### Work required
The material below is to be copied exactly from the line with "Give the centre of each line below as (x, y)." up to and including the line with "This section is", with nothing else kept and no pictures.

### Provided data

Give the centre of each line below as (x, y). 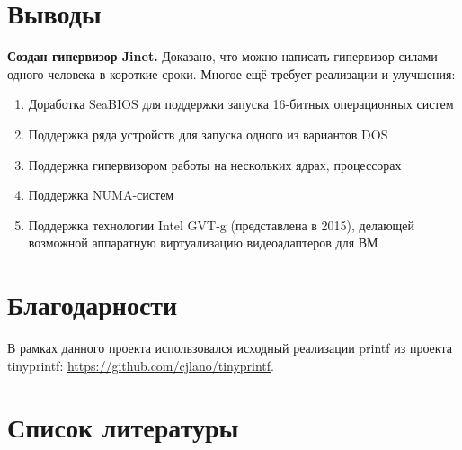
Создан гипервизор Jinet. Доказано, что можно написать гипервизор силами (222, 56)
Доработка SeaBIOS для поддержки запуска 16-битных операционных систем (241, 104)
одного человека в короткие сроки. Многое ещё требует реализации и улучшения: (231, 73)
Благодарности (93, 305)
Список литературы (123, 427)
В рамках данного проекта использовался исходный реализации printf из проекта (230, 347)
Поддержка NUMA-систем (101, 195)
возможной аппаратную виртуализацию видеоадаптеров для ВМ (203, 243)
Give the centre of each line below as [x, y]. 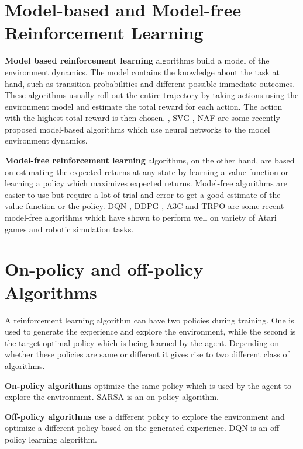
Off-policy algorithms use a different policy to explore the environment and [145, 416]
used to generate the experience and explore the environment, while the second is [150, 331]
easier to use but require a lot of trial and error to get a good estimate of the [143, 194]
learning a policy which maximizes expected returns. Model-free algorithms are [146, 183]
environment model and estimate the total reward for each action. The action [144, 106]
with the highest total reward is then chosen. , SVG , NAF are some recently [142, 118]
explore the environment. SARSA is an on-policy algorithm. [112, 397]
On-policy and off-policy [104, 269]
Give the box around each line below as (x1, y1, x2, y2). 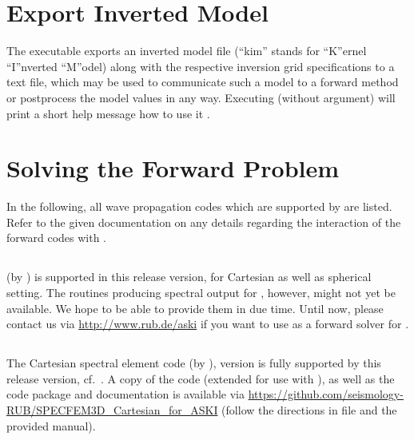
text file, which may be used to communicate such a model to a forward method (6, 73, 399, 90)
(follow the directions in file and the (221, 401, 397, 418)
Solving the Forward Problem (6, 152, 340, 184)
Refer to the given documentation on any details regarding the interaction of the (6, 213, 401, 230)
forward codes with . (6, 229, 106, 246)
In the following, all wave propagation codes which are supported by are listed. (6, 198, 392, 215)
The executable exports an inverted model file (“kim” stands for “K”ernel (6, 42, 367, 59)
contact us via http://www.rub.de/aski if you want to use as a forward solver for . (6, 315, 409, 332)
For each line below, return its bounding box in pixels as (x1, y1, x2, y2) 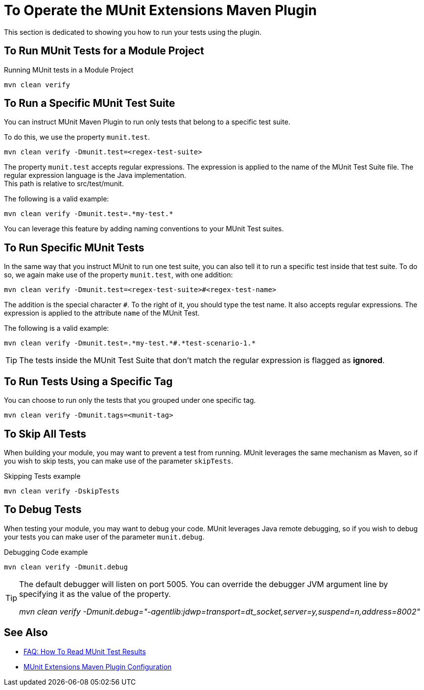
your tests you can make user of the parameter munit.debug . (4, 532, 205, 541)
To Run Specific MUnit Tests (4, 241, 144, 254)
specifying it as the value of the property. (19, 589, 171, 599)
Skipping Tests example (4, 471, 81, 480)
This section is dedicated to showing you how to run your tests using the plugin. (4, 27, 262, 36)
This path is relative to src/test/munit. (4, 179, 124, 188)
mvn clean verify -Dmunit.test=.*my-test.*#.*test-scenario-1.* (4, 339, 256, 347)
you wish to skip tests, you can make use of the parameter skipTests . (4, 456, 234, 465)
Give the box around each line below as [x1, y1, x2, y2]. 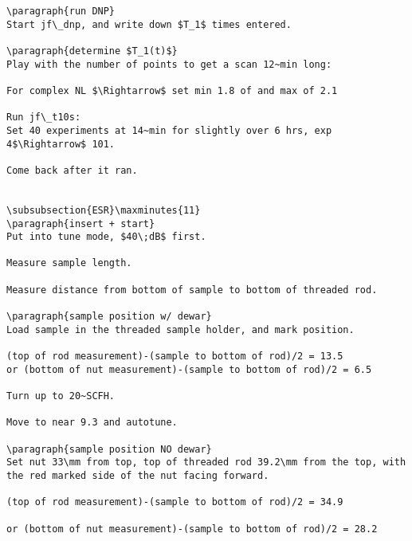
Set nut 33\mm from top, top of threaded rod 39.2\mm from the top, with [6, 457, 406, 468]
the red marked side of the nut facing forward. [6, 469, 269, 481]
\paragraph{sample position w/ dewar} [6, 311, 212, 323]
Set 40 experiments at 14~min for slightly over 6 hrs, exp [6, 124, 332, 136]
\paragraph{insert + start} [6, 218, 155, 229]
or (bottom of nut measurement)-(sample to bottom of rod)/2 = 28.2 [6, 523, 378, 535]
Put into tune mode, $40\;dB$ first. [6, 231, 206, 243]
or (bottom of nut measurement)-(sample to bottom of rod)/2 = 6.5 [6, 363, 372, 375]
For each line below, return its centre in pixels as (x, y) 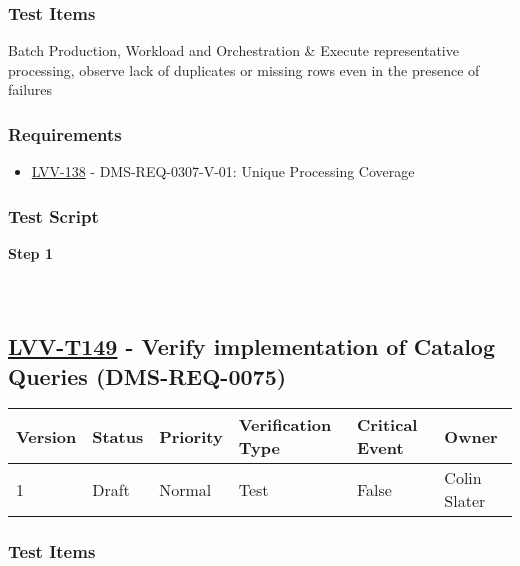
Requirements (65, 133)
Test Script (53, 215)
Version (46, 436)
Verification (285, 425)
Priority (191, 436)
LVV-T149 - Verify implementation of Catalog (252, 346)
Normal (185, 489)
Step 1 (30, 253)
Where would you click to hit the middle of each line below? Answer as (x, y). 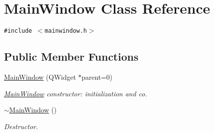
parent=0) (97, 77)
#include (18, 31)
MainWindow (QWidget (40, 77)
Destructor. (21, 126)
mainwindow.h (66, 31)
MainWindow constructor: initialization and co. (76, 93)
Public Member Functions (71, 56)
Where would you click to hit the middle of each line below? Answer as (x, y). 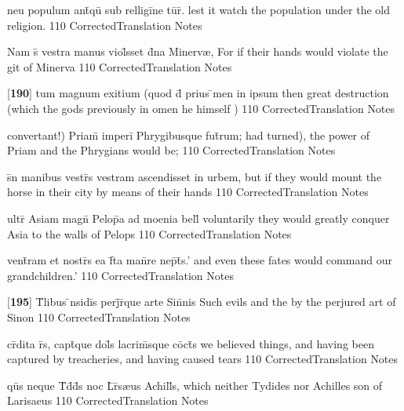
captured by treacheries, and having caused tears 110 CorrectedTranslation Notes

---

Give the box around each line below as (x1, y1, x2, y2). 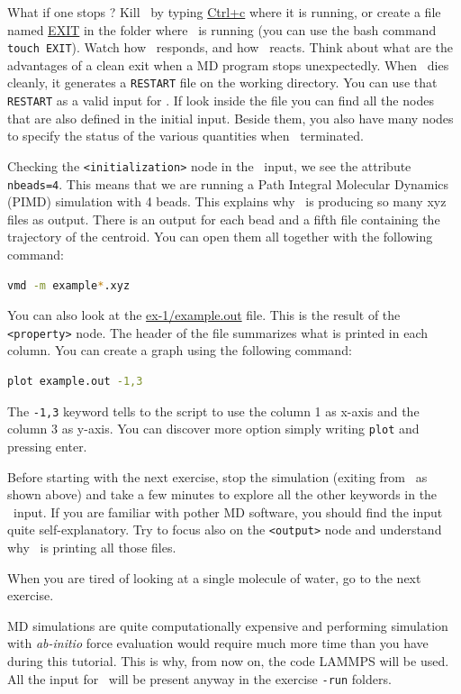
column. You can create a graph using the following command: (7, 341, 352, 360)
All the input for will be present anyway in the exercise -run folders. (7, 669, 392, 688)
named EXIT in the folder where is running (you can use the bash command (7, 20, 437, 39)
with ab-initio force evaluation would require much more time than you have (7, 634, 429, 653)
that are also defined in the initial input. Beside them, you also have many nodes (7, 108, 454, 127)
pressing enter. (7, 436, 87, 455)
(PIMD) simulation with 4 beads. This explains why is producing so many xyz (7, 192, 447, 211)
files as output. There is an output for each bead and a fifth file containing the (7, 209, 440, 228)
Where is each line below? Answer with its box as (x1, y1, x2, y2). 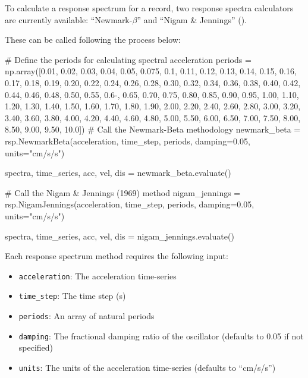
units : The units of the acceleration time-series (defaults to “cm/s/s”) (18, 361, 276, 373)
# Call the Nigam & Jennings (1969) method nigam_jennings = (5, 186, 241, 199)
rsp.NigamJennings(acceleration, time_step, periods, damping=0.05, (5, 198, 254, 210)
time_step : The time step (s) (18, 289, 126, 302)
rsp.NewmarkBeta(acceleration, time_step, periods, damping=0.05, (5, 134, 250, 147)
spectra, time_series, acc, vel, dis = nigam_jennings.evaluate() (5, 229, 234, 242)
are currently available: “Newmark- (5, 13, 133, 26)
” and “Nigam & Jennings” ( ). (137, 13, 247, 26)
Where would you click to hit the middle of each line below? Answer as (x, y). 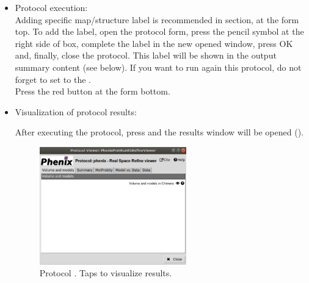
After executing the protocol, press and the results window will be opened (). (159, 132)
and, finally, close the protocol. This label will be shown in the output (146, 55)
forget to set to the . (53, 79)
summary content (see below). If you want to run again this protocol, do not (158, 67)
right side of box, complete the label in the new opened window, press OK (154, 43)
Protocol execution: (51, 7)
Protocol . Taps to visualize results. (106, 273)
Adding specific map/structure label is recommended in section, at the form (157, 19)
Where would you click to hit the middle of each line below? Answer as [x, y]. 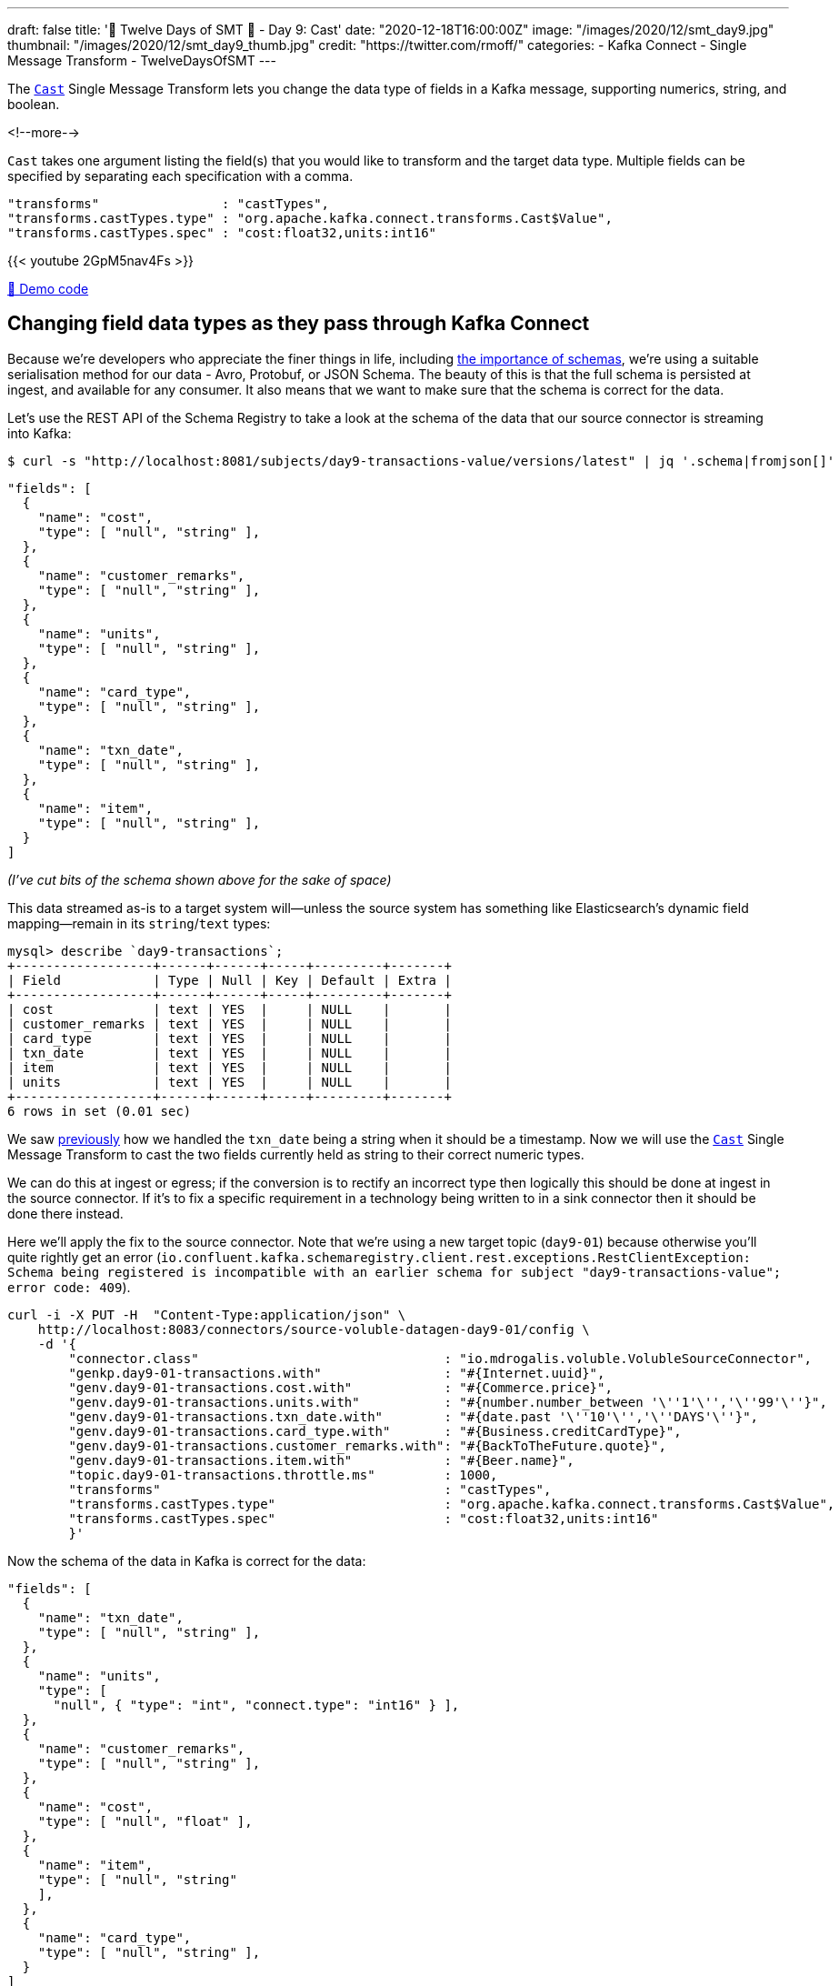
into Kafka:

### Task response
Give the centre of each line below as (x, y). 
Создан гипервизор Jinet. Доказано, что можно написать гипервизор силами (222, 56)
Доработка SeaBIOS для поддержки запуска 16-битных операционных систем (241, 104)
одного человека в короткие сроки. Многое ещё требует реализации и улучшения: (231, 73)
Благодарности (93, 305)
Список литературы (123, 427)
В рамках данного проекта использовался исходный реализации printf из проекта (230, 347)
Поддержка NUMA-систем (101, 195)
возможной аппаратную виртуализацию видеоадаптеров для ВМ (203, 243)
Give the centre of each line below as [x, y]. 
Off-policy algorithms use a different policy to explore the environment and [145, 416]
used to generate the experience and explore the environment, while the second is [150, 331]
easier to use but require a lot of trial and error to get a good estimate of the [143, 194]
learning a policy which maximizes expected returns. Model-free algorithms are [146, 183]
environment model and estimate the total reward for each action. The action [144, 106]
with the highest total reward is then chosen. , SVG , NAF are some recently [142, 118]
explore the environment. SARSA is an on-policy algorithm. [112, 397]
On-policy and off-policy [104, 269]
Give the box around each line below as (x1, y1, x2, y2). 
text file, which may be used to communicate such a model to a forward method (6, 73, 399, 90)
(follow the directions in file and the (221, 401, 397, 418)
Solving the Forward Problem (6, 152, 340, 184)
Refer to the given documentation on any details regarding the interaction of the (6, 213, 401, 230)
forward codes with . (6, 229, 106, 246)
In the following, all wave propagation codes which are supported by are listed. (6, 198, 392, 215)
The executable exports an inverted model file (“kim” stands for “K”ernel (6, 42, 367, 59)
contact us via http://www.rub.de/aski if you want to use as a forward solver for . (6, 315, 409, 332)
For each line below, return its bounding box in pixels as (x1, y1, x2, y2) 
your tests you can make user of the parameter munit.debug . (4, 532, 205, 541)
To Run Specific MUnit Tests (4, 241, 144, 254)
specifying it as the value of the property. (19, 589, 171, 599)
Skipping Tests example (4, 471, 81, 480)
This section is dedicated to showing you how to run your tests using the plugin. (4, 27, 262, 36)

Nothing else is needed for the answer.